Centralized management for PostgreSQL High Availability clusters across 100s of edge Kubernetes clusters. Automatic failover, split-brain prevention, and deep observability from a single dashboard.

500+ Edge Clusters
<5s Failover Time
0 Dependencies
3 Go Binaries

The Problem

!
Edge clusters are behind NAT

You can't reach them directly. Traditional push-based management doesn't work.

!
Failover must be local

A round-trip to a central control plane during a primary failure adds unacceptable latency.

!
Split-brain is catastrophic

Two primaries writing to the same cluster corrupts data permanently.

!
No visibility at scale

Managing hundreds of PG clusters across edge sites with kubectl is impossible.

The Solution

Satellite-initiated connections

Satellites connect outward via persistent gRPC streams. No inbound access required.

Per-pod failover sidecar

Leader election via K8s Leases. Promotion in seconds with no central dependency.

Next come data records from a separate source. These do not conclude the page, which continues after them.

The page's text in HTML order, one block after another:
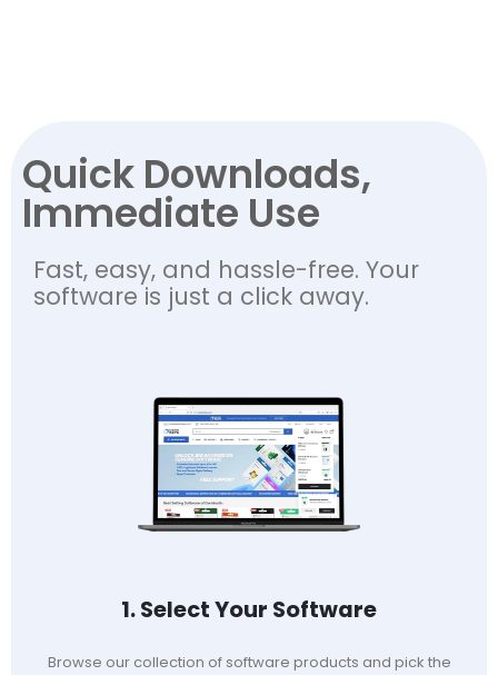
Quick Downloads,
Immediate Use
Fast, easy, and hassle-free. Your
software is just a click away.
1. Select Your Software
Browse our collection of software products and pick the

SQL fencing + timeline recovery

Immediate write blocking, automatic pg_rewind, zero-restart container recovery.

Single pane of glass

Web dashboard with real-time health, replication lag, slow queries, and one-click switchover.

Features

Everything you need to run PostgreSQL HA at the edge, built from scratch in Go.

Automatic Failover

Per-pod sidecar with Kubernetes Lease-based leader election. Primary failure detected in 15 seconds, promotion in under 5.

🛡

Split-Brain Prevention

SQL fencing blocks writes and kills connections instantly. Old primary auto-demotes to standby via K8s exec. No data corruption.

🔄

Timeline Recovery

After failover, replicas auto-detect timeline divergence and recover via pg_rewind or re-basebackup. No manual intervention.

📈

Deep Observability

Replication lag, connections, disk, WAL stats, per-database cache hit ratios, table stats, and slow queries from pg_stat_statements.

🛠

Planned Switchover

One-click primary promotion from the dashboard. CHECKPOINT, fence, lease transfer, promote - with step-by-step confirmation.

📦

Profiles & Rules

Reusable cluster templates with deployment rules that auto-deploy to satellites matching label selectors. Fleet-scale management.

🌐

No CNPG Dependency

Builds StatefulSets, Services, ConfigMaps, Secrets, and RBAC from scratch. No CRDs, no operator frameworks, minimal footprint.

🔒

Secure by Default

Token-based auth with SHA-256 hashing. Constant-time comparison. Create-only secrets. Identity stored in K8s Secrets.

Zero-Restart Recovery

Postgres container runs in a supervisor loop. Demotion, timeline recovery, and restart happen in-place without K8s restart counts.

Architecture

Three Go binaries. Bidirectional gRPC streaming. No external dependencies beyond PostgreSQL.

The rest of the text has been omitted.